◆ Work required ◆
Transcribe the data underneath exactly, keeping every word in place.

◆ Raw data ◆
——————————

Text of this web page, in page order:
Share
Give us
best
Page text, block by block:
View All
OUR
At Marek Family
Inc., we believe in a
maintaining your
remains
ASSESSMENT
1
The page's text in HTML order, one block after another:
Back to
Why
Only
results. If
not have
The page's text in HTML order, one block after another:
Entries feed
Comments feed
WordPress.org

——————————

◆ Task solution ◆
Text of this web page, in page order:
Share
Give us
best
Page text, block by block:
View All
OUR
At Marek Family
Inc., we believe in a
maintaining your
remains
ASSESSMENT
1
The page's text in HTML order, one block after another:
Back to
Why
Only
results. If
not have
The page's text in HTML order, one block after another:
Entries feed
Comments feed
WordPress.org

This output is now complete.